Аквитания, Толоза
Радамиста с компанией было не видать и не слыхать. Полтора часа форы! И последующие часы дистанция между догоняемыми и преследователями только увеличивалась – на свежем воздухе Эдик, Искандер и Гефестай малость очухались, но никакой, даже самый жестокосердый тренер не допустил бы эту троицу с бледно-зелеными физиономиями до участия в скачках. И плелись вороные, плелись, порываясь сорваться с места и понести. Их осаживали.
За Каркасо троица любителей пива осмелела, взбодрилась, пустила коней рысью. Хебромагус проскакали галопом, а за Элузио открылась полноводная Гарумна, вьющая серые петли по широкой долине, сплошь засаженной виноградом. На юге проступал синий гребень Пиренеев, впереди краснели крыши Толозы.

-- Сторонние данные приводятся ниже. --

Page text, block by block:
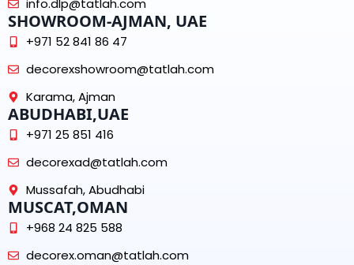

В Толозе скрещивались две крепости – квадратная римская кастелла, застроенная домами из кирпича удивительного розового оттенка, сочеталась с галльской крепостцой – оппидумом. Четкая планировка римской части сменялась хаосом оппидума, где дома стояли вразброс и как попало, а те промежутки между ними, которые с большой натяжкой можно было именовать улицами, немощеными и грязными, бестолково кружили или вовсе заводили в тупик.
В оппидум вели любопытные ворота – стены крепости загибались внутрь и тянулись узким коридором метров тридцать, пока не открывались на площадь, где соседствовали два храма, многоугольный и круглый, с внешними галереями.

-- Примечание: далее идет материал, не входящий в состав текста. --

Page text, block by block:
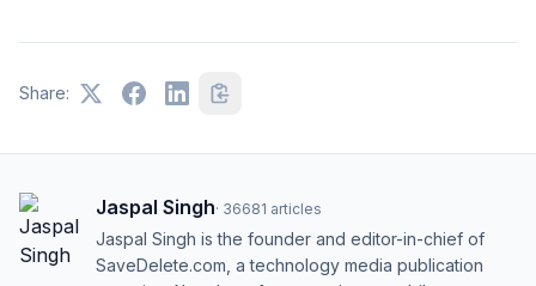
Share:
Jaspal Singh· 36681 articles
Jaspal Singh is the founder and editor-in-chief of
SaveDelete.com, a technology media publication
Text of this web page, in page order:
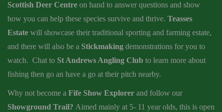
Scottish Deer Centre on hand to answer questions and show
how you can help these species survive and thrive. Teasses
Estate will showcase their traditional sporting and farming estate,
and there will also be a Stickmaking demonstrations for you to
watch. Chat to St Andrews Angling Club to learn more about
fishing then go an have a go at their pitch nearby.
Why not become a Fife Show Explorer and follow our
Showground Trail? Aimed mainly at 5- 11 year olds, this is open
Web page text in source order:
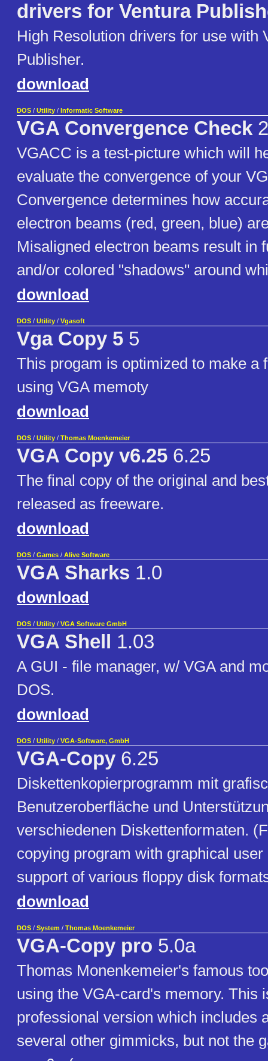
drivers for Ventura
High Resolution drivers for use with
Publisher.
download
DOS / Utility / Informatic Software
VGA Convergence Check
VGACC is a test-picture which will
evaluate the convergence of your
Convergence determines how
electron beams (red, green, blue)
Misaligned electron beams result in
and/or colored "shadows" around
download
DOS / Utility / Vgasoft
Vga Copy 5 5
This progam is optimized to make a
using VGA memoty
download
DOS / Utility / Thomas Moenkemeier
VGA Copy v6.25 6.25
The final copy of the original and
released as freeware.
download
DOS / Games / Alive Software
VGA Sharks 1.0
download
DOS / Utility / VGA Software GmbH
VGA Shell 1.03
A GUI - file manager, w/ VGA and
DOS.
download
DOS / Utility / VGA-Software, GmbH
VGA-Copy 6.25
Diskettenkopierprogramm mit
Benutzeroberfläche und
verschiedenen Diskettenformaten.
copying program with graphical
support of various floppy disk
download
DOS / System / Thomas Moenkemeier
VGA-Copy pro 5.0a
Thomas Monenkemeier's famous
using the VGA-card's memory. This
professional version which includes
several other gimmicks, but not the

– Задерживаться не будем, – сухо сказал Лобанов.
– Нет, значить нет, – кротко отозвался Гефестай.
– Пока светло, надо гнать, – вздохнул Искандер.
– Надо! – поддакнул Эдик.
Сергей направил коня на римскую половину и выехал на толозский рынок. Солнце двигалось к закату, базарный день кончался. Торгаши громко переговаривались, собирая непроданный товар и закрывая лавки на ночь. Внимание Лобанова привлек деревянный помост, на котором сидело с десяток мужиков с ногами, беленными мелом.
– Строители, что ль? – озадачился Эдик.
– Гастарбайтеры… – буркнул Гефестай.
– Это невольники в розницу, – внес ясность Искандер. – Может, купим? У мушкетеров слуги были, а у нас пусть будут рабы!

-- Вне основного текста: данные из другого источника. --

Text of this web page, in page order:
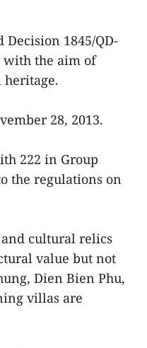
Decision 1845/QD-
with the aim of
28, 2013.
222 in Group
the regulations on
cultural relics
value but not
Dien Bien Phu,
villas are
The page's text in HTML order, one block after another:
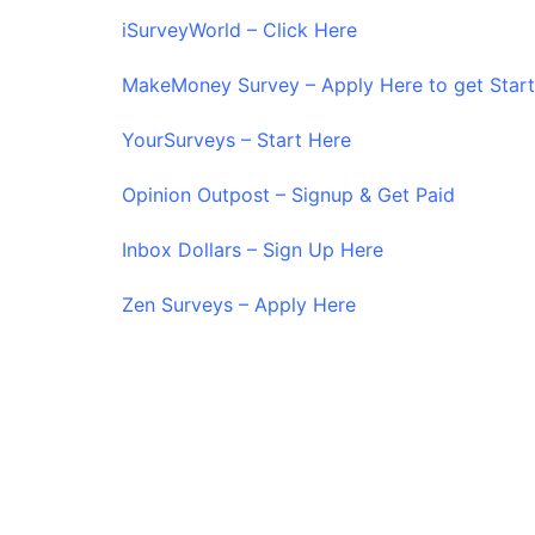
iSurveyWorld – Click Here
MakeMoney Survey – Apply Here to get
YourSurveys – Start Here
Opinion Outpost – Signup & Get Paid
Inbox Dollars – Sign Up Here
Zen Surveys – Apply Here

– Пригодятся в хозяйстве! – согласился Эдик.
Лобанов промолчал, оглядывая людей на продажу. Кряжистый мужик с въевшейся в поры угольной пылью и красным лицом. То ли железо варит, то ли кузнечным делом промышляет. Ценный товар… Бледный подросток в тряпье, радость педераста… Парочка с сытыми мордами и угодливыми взглядами – истинные рабы, хамы и быдло. Отдельно ото всех сидели четверо в одинаковых штанах и рубахах до колен. Один чернявый и крепкий, виду мрачного, в карих глазах горит ожесточенность, волосы перехвачены кожаным ремешком с сердоликовыми бусами. Другой смуглый, костлявый и худой, с острыми плечами и блестящей лысой головой. Третий – белокурый, статный, голубоглазый, с недоброй усмешкой на разбитых губах. Четвертый – русый, широкоплечий, очень спокойный. Но и лысую голову, и кудри покрывали лавровые венки.